The story in this case has a very clever innovation. A gang of three men takes cover in a basement bar after a failed burglary. The police arrive and surround the place, but they are looking for a different criminal who is in that place. The gang of three doesn't know this initially. This complication creates interesting situations when the gang members try to bargain with the police and when they face a possible attack by police in force.

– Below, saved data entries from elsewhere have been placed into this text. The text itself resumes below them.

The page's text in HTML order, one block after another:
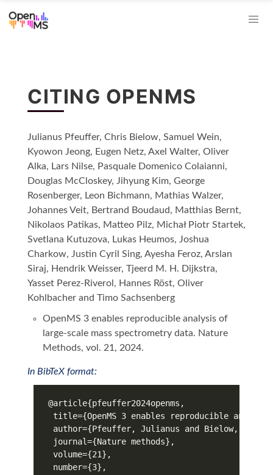
CITING OPENMS
Julianus Pfeuffer, Chris Bielow, Samuel Wein,
Kyowon Jeong, Eugen Netz, Axel Walter, Oliver
Alka, Lars Nilse, Pasquale Domenico Colaianni,
Douglas McCloskey, Jihyung Kim, George
Rosenberger, Leon Bichmann, Mathias Walzer,
Johannes Veit, Bertrand Boudaud, Matthias Bernt,
Nikolaos Patikas, Matteo Pilz, Michał Piotr Startek,
Svetlana Kutuzova, Lukas Heumos, Joshua
Charkow, Justin Cyril Sing, Ayesha Feroz, Arslan
Siraj, Hendrik Weisser, Tjeerd M. H. Dijkstra,
Yasset Perez-Riverol, Hannes Röst, Oliver
Kohlbacher and Timo Sachsenberg
OpenMS 3 enables reproducible analysis of
large-scale mass spectrometry data. Nature
Methods, vol. 21, 2024.
In BibTeX format:

The movie isn't bad but it doesn't live up to the potential of the story. The screenplay lacks sophistication and character development of about everyone. The exterior scenes with Joe Mantegna go mostly nowhere. The direction, working with a script with weaknesses, doesn't make the film gel into a powerful story. The acting of the cast, which is a very impressive group, cannot lift the movie from the other drags upon it. William Fichtner, who grew up in nearby Cheektowaga, is first-rate as the sociopath with a violent streak. Gary Sinise is laid back, fitting his character and his being wounded. This diminishes his potential in the film. He's supposed to make an emotional impact but he really doesn't. Faye Dunaway plays a character hard to understand. Matt Dillon is the major presence as gang leader. The challenge of filling in this part with a real character is a bit too much for him, but it looks to me that he didn't get good guidance from the script or director. That criticism seems to me to apply to the whole cast, because the acting appears mostly too tentative or too extreme, going to the other side.
The story builds up to a point where it makes a statement about families. This should have been powerful, but it lacks punch. It builds up to a moral choice that must be made by Faye Dunaway, and this too should have been really powerful; but it's buried. Director Kevin Spacey had trouble bringing out the emotional elements that are present in the story.